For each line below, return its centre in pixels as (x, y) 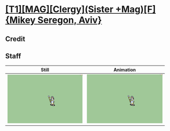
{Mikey (20, 20)
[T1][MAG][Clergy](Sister (59, 9)
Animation (125, 70)
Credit (15, 39)
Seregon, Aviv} (70, 20)
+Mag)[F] (136, 9)
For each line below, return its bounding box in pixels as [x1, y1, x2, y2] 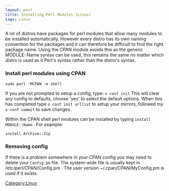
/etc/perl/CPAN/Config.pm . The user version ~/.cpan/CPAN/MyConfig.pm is [5, 165, 164, 171]
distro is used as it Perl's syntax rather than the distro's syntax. [5, 57, 136, 63]
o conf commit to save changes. [5, 106, 72, 112]
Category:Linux [5, 180, 37, 186]
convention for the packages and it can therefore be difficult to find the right [5, 41, 164, 47]
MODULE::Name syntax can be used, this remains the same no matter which [5, 52, 164, 58]
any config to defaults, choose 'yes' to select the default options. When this [5, 95, 162, 101]
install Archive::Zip [5, 131, 51, 136]
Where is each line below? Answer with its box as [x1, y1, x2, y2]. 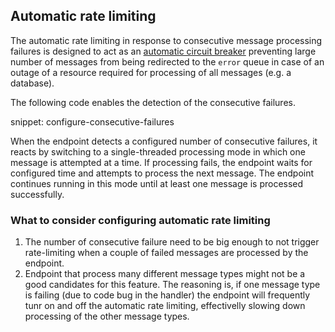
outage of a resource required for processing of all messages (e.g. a [10, 66, 292, 78]
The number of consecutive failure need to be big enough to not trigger [24, 236, 320, 248]
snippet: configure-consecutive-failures [10, 115, 175, 128]
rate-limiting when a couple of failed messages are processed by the [24, 247, 309, 259]
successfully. [10, 188, 65, 200]
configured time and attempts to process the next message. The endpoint [10, 167, 315, 179]
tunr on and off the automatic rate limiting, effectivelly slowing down [24, 300, 306, 312]
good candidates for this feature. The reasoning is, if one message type [24, 279, 321, 291]
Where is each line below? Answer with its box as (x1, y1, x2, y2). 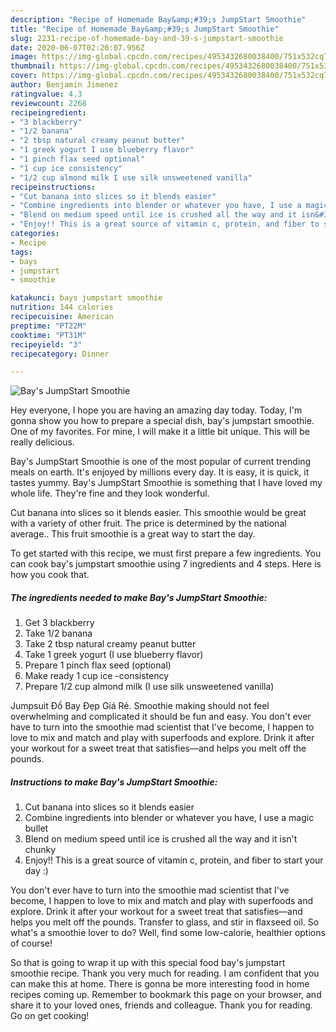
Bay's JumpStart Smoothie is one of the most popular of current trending (10, 456, 312, 468)
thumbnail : (10, 61, 56, 71)
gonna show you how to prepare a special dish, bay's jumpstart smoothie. (10, 415, 315, 427)
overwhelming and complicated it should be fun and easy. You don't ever (10, 711, 312, 723)
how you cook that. (10, 569, 90, 581)
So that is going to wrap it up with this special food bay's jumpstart (10, 957, 286, 969)
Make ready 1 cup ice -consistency (24, 670, 170, 682)
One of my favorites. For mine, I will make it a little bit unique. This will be (10, 426, 310, 438)
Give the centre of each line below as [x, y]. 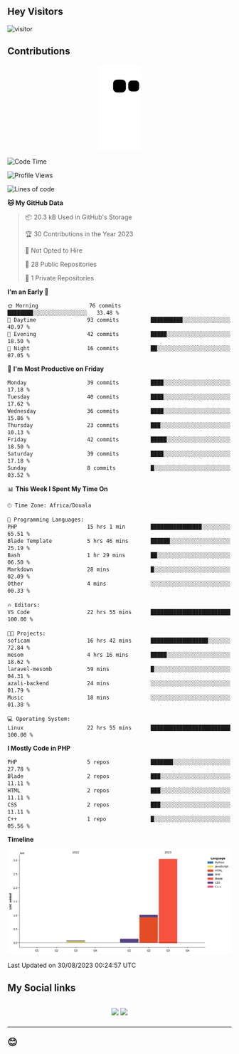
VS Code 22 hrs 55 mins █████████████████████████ [119, 612]
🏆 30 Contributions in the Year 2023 [79, 233]
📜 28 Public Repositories [61, 264]
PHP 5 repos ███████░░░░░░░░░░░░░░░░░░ [119, 762]
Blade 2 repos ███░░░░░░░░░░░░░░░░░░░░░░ [119, 776]
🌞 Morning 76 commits [64, 305]
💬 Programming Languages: [46, 520]
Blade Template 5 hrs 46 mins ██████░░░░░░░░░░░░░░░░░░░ [119, 541]
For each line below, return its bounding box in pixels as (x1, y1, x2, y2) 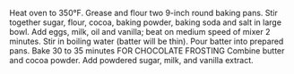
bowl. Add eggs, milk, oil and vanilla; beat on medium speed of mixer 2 (9, 27, 271, 37)
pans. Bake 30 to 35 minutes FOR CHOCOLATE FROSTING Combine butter (9, 45, 285, 56)
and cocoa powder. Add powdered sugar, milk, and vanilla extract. (9, 55, 254, 65)
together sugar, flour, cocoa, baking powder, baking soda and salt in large (9, 17, 282, 28)
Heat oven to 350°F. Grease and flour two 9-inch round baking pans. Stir (9, 8, 278, 18)
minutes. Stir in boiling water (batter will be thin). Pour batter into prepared (9, 36, 284, 46)
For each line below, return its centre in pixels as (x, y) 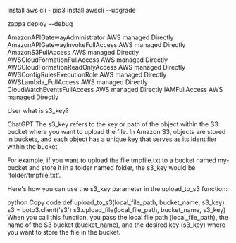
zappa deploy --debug (40, 24)
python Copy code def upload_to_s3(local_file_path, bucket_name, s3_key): (117, 202)
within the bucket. (33, 146)
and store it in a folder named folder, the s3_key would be (112, 168)
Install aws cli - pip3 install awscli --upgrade (72, 10)
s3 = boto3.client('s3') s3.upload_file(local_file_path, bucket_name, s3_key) (117, 210)
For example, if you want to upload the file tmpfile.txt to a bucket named (112, 160)
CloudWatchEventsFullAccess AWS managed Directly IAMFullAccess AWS (115, 90)
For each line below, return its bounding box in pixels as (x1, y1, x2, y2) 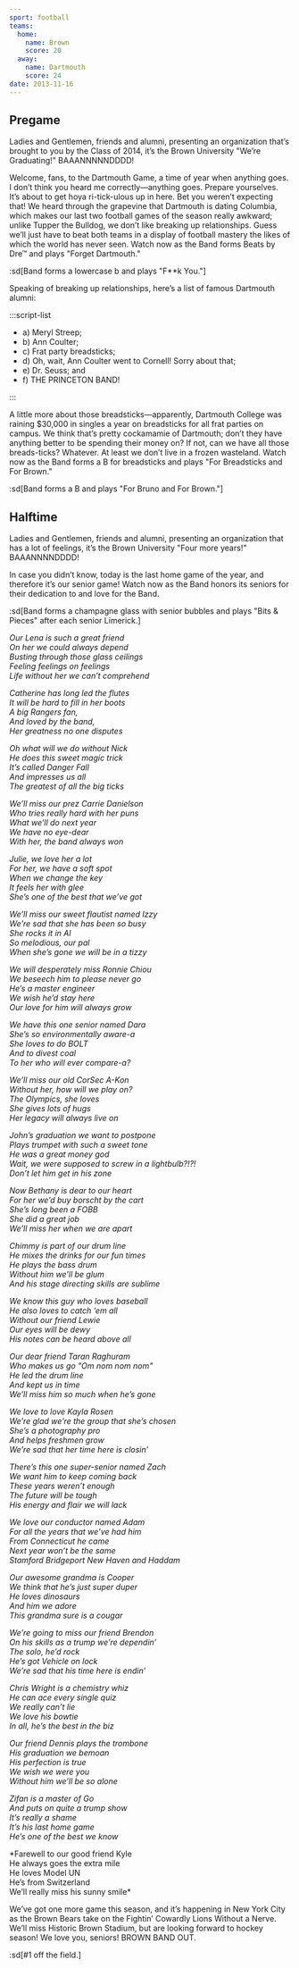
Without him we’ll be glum (9, 1269, 105, 1280)
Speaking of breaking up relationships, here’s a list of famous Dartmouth (9, 283, 275, 294)
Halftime (9, 509, 58, 524)
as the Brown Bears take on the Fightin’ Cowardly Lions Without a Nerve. (9, 1914, 277, 1924)
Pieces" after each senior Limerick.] (9, 616, 141, 626)
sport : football (9, 13, 70, 22)
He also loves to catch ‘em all (9, 1305, 118, 1316)
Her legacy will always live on (9, 1113, 119, 1124)
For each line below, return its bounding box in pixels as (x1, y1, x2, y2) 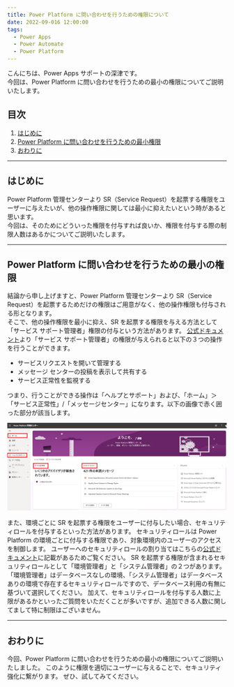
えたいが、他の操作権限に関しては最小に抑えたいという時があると (37, 203, 226, 212)
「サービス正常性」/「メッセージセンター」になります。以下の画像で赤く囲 (7, 400, 223, 408)
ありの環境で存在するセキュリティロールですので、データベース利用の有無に (7, 579, 226, 588)
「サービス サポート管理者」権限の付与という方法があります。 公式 (7, 327, 200, 335)
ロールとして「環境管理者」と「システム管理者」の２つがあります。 (31, 562, 226, 570)
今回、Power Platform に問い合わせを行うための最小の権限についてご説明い (7, 655, 224, 663)
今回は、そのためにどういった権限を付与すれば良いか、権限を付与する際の (7, 221, 221, 230)
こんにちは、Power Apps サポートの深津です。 (7, 69, 141, 77)
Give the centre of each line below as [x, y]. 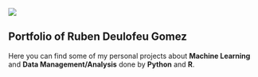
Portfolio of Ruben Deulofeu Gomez [98, 37]
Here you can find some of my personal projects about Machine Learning [129, 56]
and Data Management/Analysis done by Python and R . [102, 64]
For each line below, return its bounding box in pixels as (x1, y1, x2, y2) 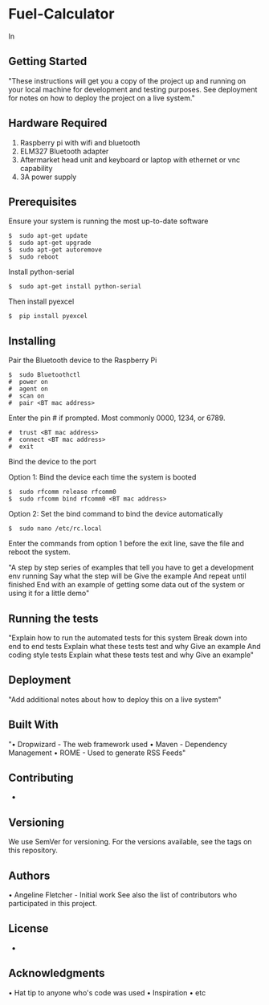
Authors (8, 868, 51, 882)
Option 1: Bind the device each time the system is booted (8, 472, 197, 482)
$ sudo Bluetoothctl (8, 371, 81, 379)
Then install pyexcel (8, 296, 75, 306)
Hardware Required (8, 116, 108, 130)
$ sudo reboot (8, 253, 59, 261)
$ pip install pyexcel (8, 313, 88, 321)
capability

== Task goal ==
Each line holding the word "that" must be pulled from the records.

== Result ==
how you cook that. (10, 569, 90, 581)
So that is going to wrap it up with this special food bay's jumpstart (10, 957, 286, 969)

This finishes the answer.